I've setup an AKS K8s cluster (hybrid windows & linux containers) and I'm setting up Network policies to better control the network accessibility from within the pods in my clusters. Following various 'best practice' examples from around the internet I've first applied a global deny all ingress and egress rule such as:
apiVersion: crd.projectcalico/v1
kind: GlobalNetworkPolicy
metadata:
name: default-deny-all-except-dns
spec:
namespaceSelector: has(kubernetes.io/metadata.name) && kubernetes.io/metadata.name not in {"kube-system", "calico-system", "traefik", "cert-manager"}
types:
- Ingress
- Egress
egress:
# allow all namespaces to communicate to DNS pods
- action: Allow
protocol: UDP
destination:
selector: k8s-app == "kube-dns"
ports:
- 53
And this works, ingress and egress from my pods is denied, DNS works etc.. I then successfully setup the appropriate policies to allow ingress into the pods, which also works fine.
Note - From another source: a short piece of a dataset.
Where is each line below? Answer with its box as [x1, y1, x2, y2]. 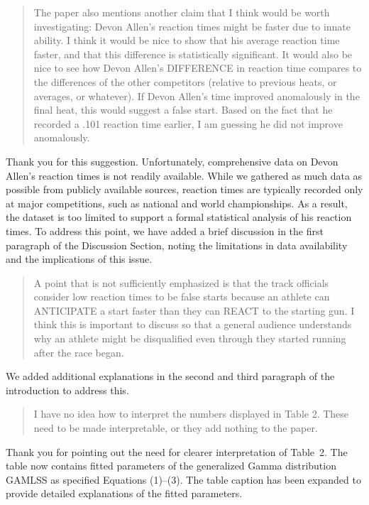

I've now come to start building the egress policies and I've run into a confusing stumbling block. I want to setup an egress policy that allows labelled pods to access the Azure SQL instances, shown below:
kind: NetworkPolicy
apiVersion: networking.k8s.io/v1
metadata:
name: allow-database-egress
spec:
podSelector:
matchLabels:
allow-database-egress: "true"
policyTypes:
- Egress
egress:
- to:
- ipBlock:
cidr: 0.0.0.0/0
except:
#- 10.0.0.0/8
#- 192.168.0.0/16
#- 172.16.0.0/20
ports:
- protocol: TCP
port: 1433
- protocol: TCP
port: 11000
endPort: 11999
If I apply the above, it works, my pod can successfully connect to Azure SQL. However, the moment I uncomment any of the 'except' array it stops working. Note, I've tested this with IPs that I control as well as local ranges in case it was some strange DNat problem, and it doesn't seem to matter what value is in the except array, just if there's something there the outbound traffic no longer works. Pods hosted on the Linux node pool appear to behave correctly, those on the windows node pool do not.
There is a note on the AKS Network Policy documentation page that states 'CIDR with exceptions' is not supported by Azure NPM on Windows. However, I don't believe that I am using NPM as I'm using Calico. Is this an error in the documentation and I shouldn't be able to get this working or is something been missed from my configuration?
(I appreciate that I could specify the region specific CIDRs for Azure SQL, but that felt more fragile.)